Wei Lai’s spine went rigid. The shooter was striking the tree — probably trying to startle him into exposing himself in panic.
He tightened his grip on the gun and reminded himself to hold steady.
The trunk shuddered again. Same spot.
In a flash of lightning-fast intuition, Wei Lai suddenly understood. His head jerked to the side instinctively — and almost simultaneously, the tree trunk was shot clean through. The spot where the bullet exited was precisely where the back of his neck had been pressed, one second earlier.
——
Cen Jin sat on the bed. The Desert Eagle lay beside her hand. The man sat hugging his knees in the corner, too afraid to move.
It was already the middle of the night.
About two hours ago, she had heard sounds from the courtyard, and Ji Ni’s voice raised in a loud commotion: “She’s gone! She really left! She gave me money and asked to trade clothes with me! She said someone was watching her, she had to get away, and her boyfriend would be waiting outside to meet her… Don’t ask me — I don’t know anything else!”
She had expected them to come bursting in. But after that, the courtyard gradually fell quiet.
Now it was even quieter.
Cen Jin looked at the man and smiled gently: “Don’t be afraid.”
“Stay with me until sunrise and I’ll pay you.”
The man shrank in on himself and nodded.
Cen Jin said: “He hasn’t come back. I’m already regretting it — I shouldn’t have chosen him as my bodyguard.”
The man was very tense and had no idea how to respond.
In the moonlight, tears suddenly rolled down Cen Jin’s face.
“Do you understand — when you’ve made a plan, there shouldn’t be any room for things to go wrong. No matter how you think about it, you shouldn’t have let something like this happen… Why aren’t you answering me? I’m talking to you, and you need to respond. Understand?”

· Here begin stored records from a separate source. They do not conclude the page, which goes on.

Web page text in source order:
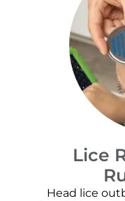
Lice
Head lice
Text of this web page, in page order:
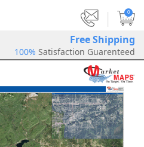
0
Free Shipping
100% Satisfaction Guarenteed
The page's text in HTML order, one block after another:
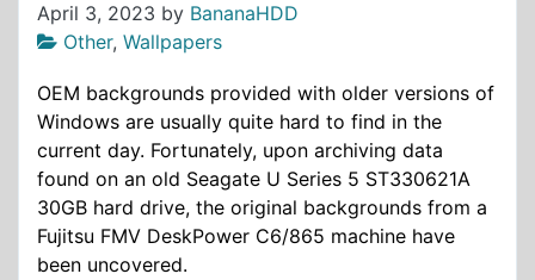
April 3, 2023 by BananaHDD
Other, Wallpapers
OEM backgrounds provided with older versions of
Windows are usually quite hard to find in the
current day. Fortunately, upon archiving data
found on an old Seagate U Series 5 ST330621A
30GB hard drive, the original backgrounds from a
Fujitsu FMV DeskPower C6/865 machine have
been uncovered.
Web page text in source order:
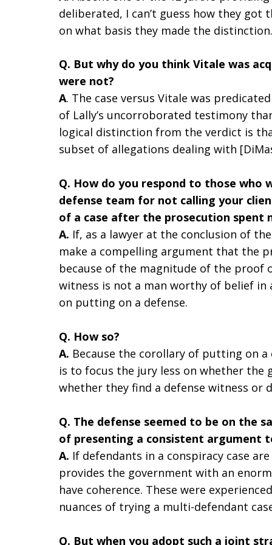
deliberated, I can’t guess how they
on what basis they made the distinction.
Q. But why do you think Vitale was
were not?
A. The case versus Vitale was
of Lally’s uncorroborated testimony
logical distinction from the verdict is
subset of allegations dealing with
Q. How do you respond to those
defense team for not calling your
of a case after the prosecution spent
A. If, as a lawyer at the conclusion of
make a compelling argument that the
because of the magnitude of the proof
witness is not a man worthy of belief
on putting on a defense.
Q. How so?
A. Because the corollary of putting on
is to focus the jury less on whether
whether they find a defense witness or
Q. The defense seemed to be on the
of presenting a consistent argument
A. If defendants in a conspiracy case
provides the government with an
have coherence. These were
nuances of trying a multi-defendant
Q. But when you adopt such a joint
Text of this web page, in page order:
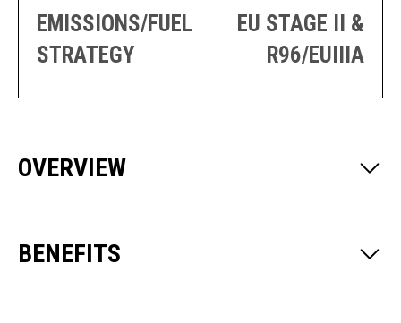
EMISSIONS/FUEL
STRATEGY
EU STAGE II &
R96/EUIIIA
OVERVIEW
BENEFITS
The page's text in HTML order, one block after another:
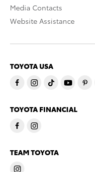
Media Contacts
Website Assistance
TOYOTA USA
TOYOTA FINANCIAL
TEAM TOYOTA
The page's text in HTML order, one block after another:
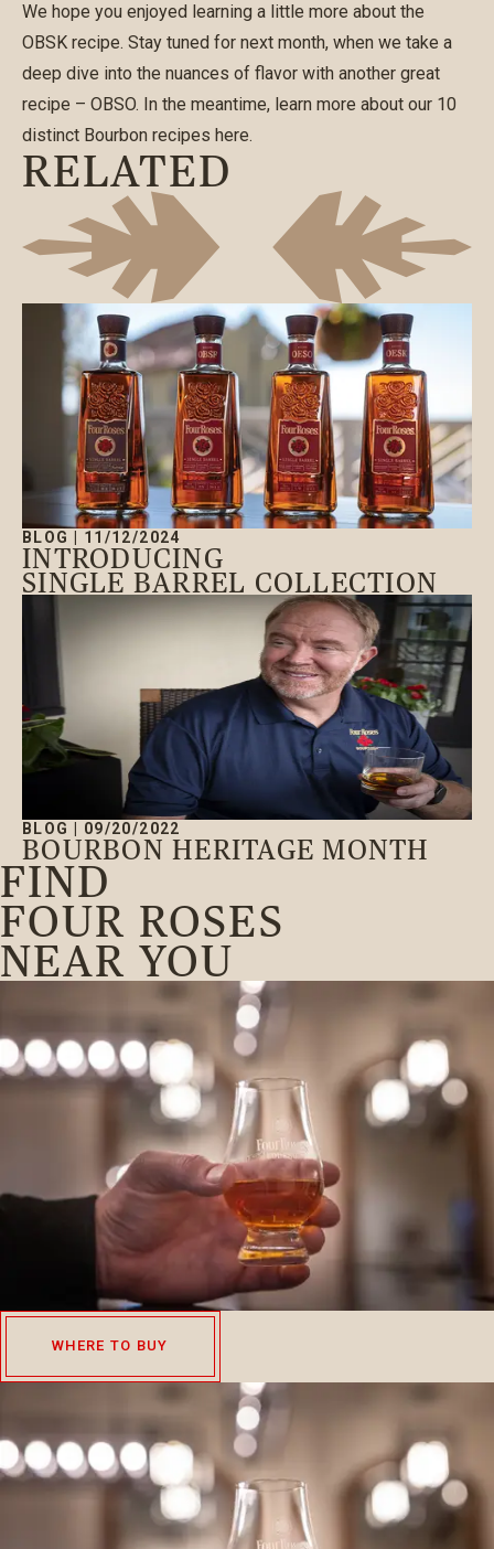
We hope you enjoyed learning a little more about the
OBSK recipe. Stay tuned for next month, when we take a
deep dive into the nuances of flavor with another great
recipe – OBSO. In the meantime, learn more about our 10
distinct Bourbon recipes here.
RELATED
BLOG 11/12/2024
INTRODUCING
SINGLE BARREL COLLECTION
BLOG 09/20/2022
BOURBON HERITAGE MONTH
FIND
FOUR ROSES
NEAR YOU
WHERE TO BUY
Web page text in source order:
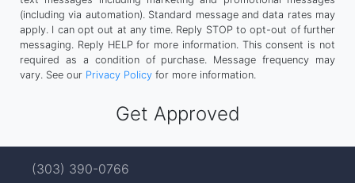
(including via automation). Standard message and data rates may
apply. I can opt out at any time. Reply STOP to opt-out of further
messaging. Reply HELP for more information. This consent is not
required as a condition of purchase. Message frequency may
vary. See our Privacy Policy for more information.
(303) 390-0766
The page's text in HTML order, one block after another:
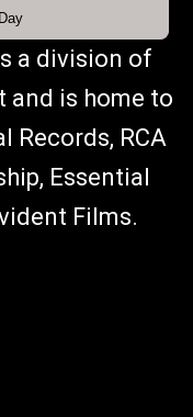
a division of
and is home to
Records, RCA
Essential
Films.
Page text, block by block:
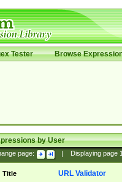
Tester Browse
by User
page: Displaying page
Title URL Validator
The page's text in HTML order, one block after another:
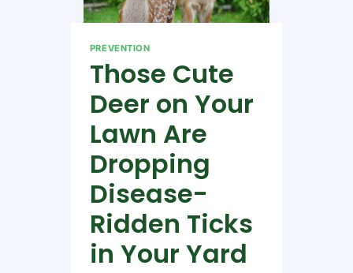
PREVENTION
Those Cute
Deer on Your
Lawn Are
Dropping
Disease-
Ridden Ticks
in Your Yard
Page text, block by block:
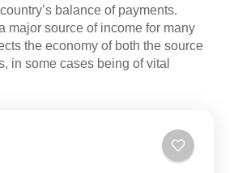
balance of payments.
major source of income for many
the economy of both the source
in some cases being of vital
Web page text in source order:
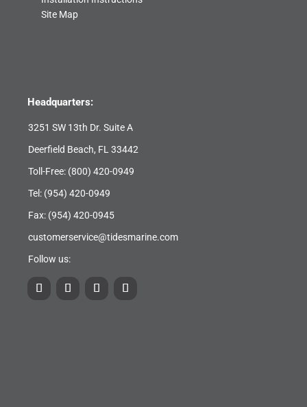
Site Map
Headquarters:
3251 SW 13th Dr. Suite A
Deerfield Beach, FL 33442
Toll-Free: (800) 420-0949
Tel: (954) 420-0949
Fax: (954) 420-0945
customerservice@tidesmarine.com
Follow us:
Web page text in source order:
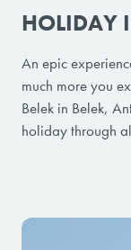
HOLIDAY
An epic
much more you
Belek in Belek,
holiday through
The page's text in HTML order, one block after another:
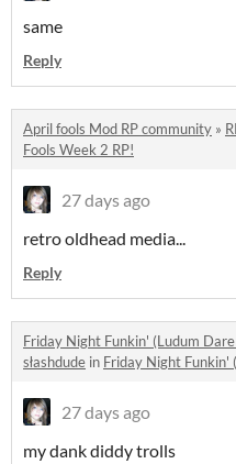
same
Reply
April fools Mod RP community »
Fools Week 2 RP!
27 days ago
retro oldhead media...
Reply
Friday Night Funkin' (Ludum
słashdude in Friday Night Funkin'
27 days ago
my dank diddy trolls
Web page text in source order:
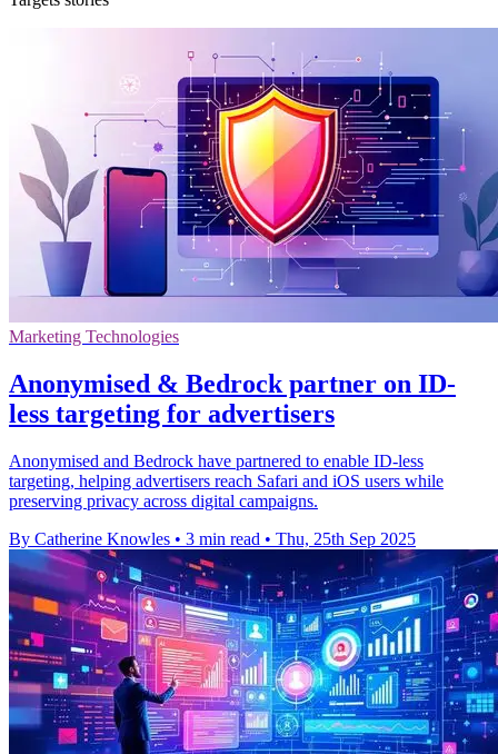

Seeing her suddenly seize the gun, the man nodded frantically.
Cen Jin smiled again: “I’m going. I’m going to find him.”
She got up from the bed. The man stammered: “You… didn’t you say to wait until sunrise?”
Cen Jin said: “What the hell do you know!”
She reached for the door lock. Her hand was trembling beyond control. She drew it back, then gripped it again, her mouth repeating over and over in a murmur: “What the hell do you know.”
She finally made up her mind, wrenched the door open, and walked out two steps — then went completely rigid.
Wei Lai was standing not far away, braced against the wall. His breathing was heavy and labored, and the night wind carried the smell of damp earth and blood from his body.
He lifted his eyes to look at her. His voice was hoarse: “Did I ever tell you — only open the door when you hear my voice? Hmm?”